Can you restate the records below word for word?

======

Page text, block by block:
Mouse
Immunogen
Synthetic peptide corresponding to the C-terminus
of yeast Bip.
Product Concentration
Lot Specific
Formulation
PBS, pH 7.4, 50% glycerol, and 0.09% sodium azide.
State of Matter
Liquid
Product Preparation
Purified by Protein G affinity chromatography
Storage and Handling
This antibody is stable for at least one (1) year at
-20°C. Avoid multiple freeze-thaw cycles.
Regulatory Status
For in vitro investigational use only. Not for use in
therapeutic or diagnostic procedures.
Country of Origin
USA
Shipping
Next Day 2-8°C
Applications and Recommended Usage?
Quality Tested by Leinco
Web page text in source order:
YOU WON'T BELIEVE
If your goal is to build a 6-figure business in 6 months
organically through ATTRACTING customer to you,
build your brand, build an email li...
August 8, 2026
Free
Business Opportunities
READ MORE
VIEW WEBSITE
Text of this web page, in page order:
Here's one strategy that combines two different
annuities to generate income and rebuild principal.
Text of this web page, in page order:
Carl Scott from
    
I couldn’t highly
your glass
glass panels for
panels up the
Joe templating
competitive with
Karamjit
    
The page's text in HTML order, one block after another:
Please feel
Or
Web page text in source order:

======

### ANSWER TO THIS TASK
Page text, block by block:
Mouse
Immunogen
Synthetic peptide corresponding to the C-terminus
of yeast Bip.
Product Concentration
Lot Specific
Formulation
PBS, pH 7.4, 50% glycerol, and 0.09% sodium azide.
State of Matter
Liquid
Product Preparation
Purified by Protein G affinity chromatography
Storage and Handling
This antibody is stable for at least one (1) year at
-20°C. Avoid multiple freeze-thaw cycles.
Regulatory Status
For in vitro investigational use only. Not for use in
therapeutic or diagnostic procedures.
Country of Origin
USA
Shipping
Next Day 2-8°C
Applications and Recommended Usage?
Quality Tested by Leinco
Web page text in source order:
YOU WON'T BELIEVE
If your goal is to build a 6-figure business in 6 months
organically through ATTRACTING customer to you,
build your brand, build an email li...
August 8, 2026
Free
Business Opportunities
READ MORE
VIEW WEBSITE
Text of this web page, in page order:
Here's one strategy that combines two different
annuities to generate income and rebuild principal.
Text of this web page, in page order:
Carl Scott from
    
I couldn’t highly
your glass
glass panels for
panels up the
Joe templating
competitive with
Karamjit
    
The page's text in HTML order, one block after another:
Please feel
Or
Web page text in source order:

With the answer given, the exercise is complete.